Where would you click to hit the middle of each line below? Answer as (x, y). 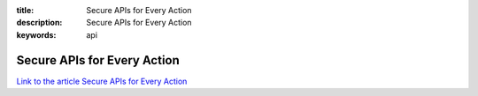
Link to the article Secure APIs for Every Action (102, 81)
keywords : (36, 34)
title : (25, 10)
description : (39, 23)
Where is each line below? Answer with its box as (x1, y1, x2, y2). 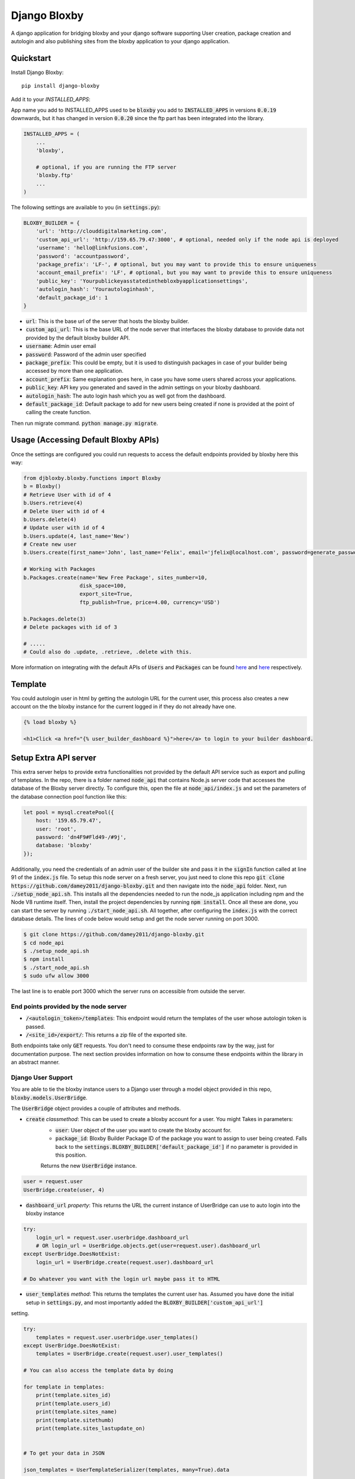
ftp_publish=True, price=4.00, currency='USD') (79, 599, 220, 606)
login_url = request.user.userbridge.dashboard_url (35, 1234, 189, 1241)
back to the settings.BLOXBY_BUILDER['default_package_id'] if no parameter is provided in (55, 1143, 298, 1150)
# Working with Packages (23, 566, 96, 573)
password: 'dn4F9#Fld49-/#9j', (35, 834, 127, 841)
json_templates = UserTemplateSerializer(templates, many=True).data (23, 1466, 230, 1473)
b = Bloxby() (23, 483, 62, 490)
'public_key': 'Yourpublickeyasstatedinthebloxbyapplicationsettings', (35, 277, 248, 284)
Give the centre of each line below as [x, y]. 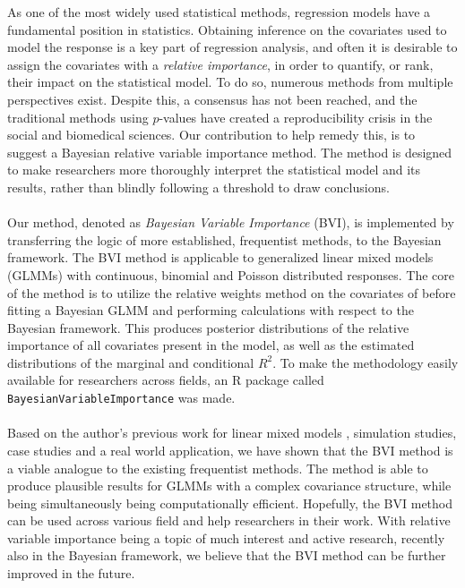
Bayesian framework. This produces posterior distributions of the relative [208, 327]
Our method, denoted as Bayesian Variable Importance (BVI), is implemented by [231, 222]
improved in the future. [71, 573]
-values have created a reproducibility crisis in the [296, 117]
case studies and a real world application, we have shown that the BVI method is [230, 450]
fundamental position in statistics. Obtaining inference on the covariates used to [227, 29]
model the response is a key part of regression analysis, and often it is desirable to [232, 47]
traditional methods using [78, 117]
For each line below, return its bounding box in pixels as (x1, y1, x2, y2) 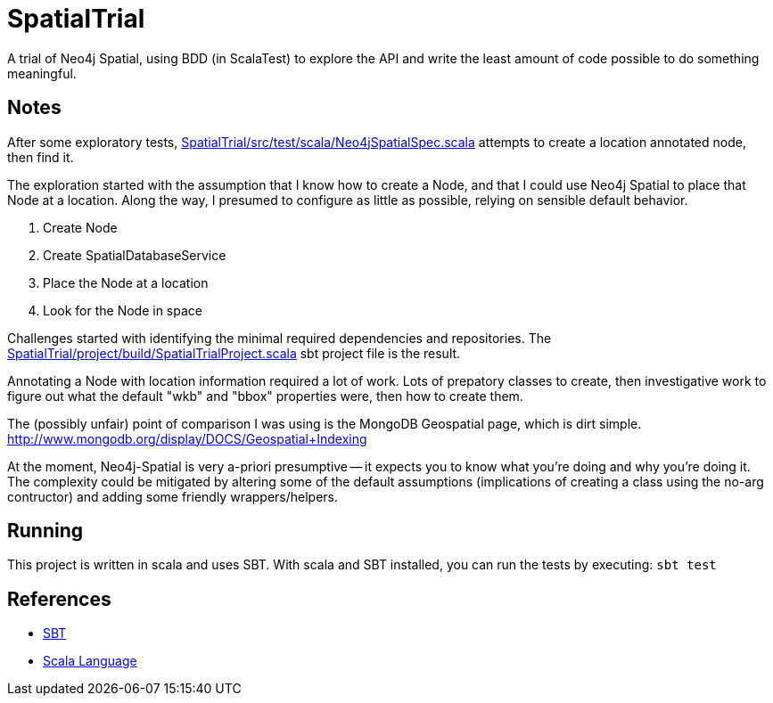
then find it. (7, 149, 74, 165)
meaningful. (7, 65, 77, 81)
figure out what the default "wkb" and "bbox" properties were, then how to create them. (7, 388, 523, 404)
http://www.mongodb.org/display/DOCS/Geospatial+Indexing (7, 430, 367, 446)
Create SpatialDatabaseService (43, 247, 226, 263)
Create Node (43, 219, 118, 235)
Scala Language (43, 653, 137, 669)
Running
* * * * * * * * *
*PROBLEM*.
Write out the data exactly, and exclude every picture it holds.

*RESULT*.
Where would you click to hit the middle of each line below? Answer as (x, y). 
Link to the article Secure APIs for Every Action (102, 81)
keywords : (36, 34)
title : (25, 10)
description : (39, 23)
Where is each line below? Answer with its box as (x1, y1, x2, y2). 
ftp_publish=True, price=4.00, currency='USD') (79, 599, 220, 606)
login_url = request.user.userbridge.dashboard_url (35, 1234, 189, 1241)
back to the settings.BLOXBY_BUILDER['default_package_id'] if no parameter is provided in (55, 1143, 298, 1150)
# Working with Packages (23, 566, 96, 573)
password: 'dn4F9#Fld49-/#9j', (35, 834, 127, 841)
json_templates = UserTemplateSerializer(templates, many=True).data (23, 1466, 230, 1473)
b = Bloxby() (23, 483, 62, 490)
'public_key': 'Yourpublickeyasstatedinthebloxbyapplicationsettings', (35, 277, 248, 284)
Give the centre of each line below as [x, y]. 
Bayesian framework. This produces posterior distributions of the relative [208, 327]
Our method, denoted as Bayesian Variable Importance (BVI), is implemented by [231, 222]
improved in the future. [71, 573]
-values have created a reproducibility crisis in the [296, 117]
case studies and a real world application, we have shown that the BVI method is [230, 450]
fundamental position in statistics. Obtaining inference on the covariates used to [227, 29]
model the response is a key part of regression analysis, and often it is desirable to [232, 47]
traditional methods using [78, 117]
For each line below, return its bounding box in pixels as (x1, y1, x2, y2) 
then find it. (7, 149, 74, 165)
meaningful. (7, 65, 77, 81)
figure out what the default "wkb" and "bbox" properties were, then how to create them. (7, 388, 523, 404)
http://www.mongodb.org/display/DOCS/Geospatial+Indexing (7, 430, 367, 446)
Create SpatialDatabaseService (43, 247, 226, 263)
Create Node (43, 219, 118, 235)
Scala Language (43, 653, 137, 669)
Running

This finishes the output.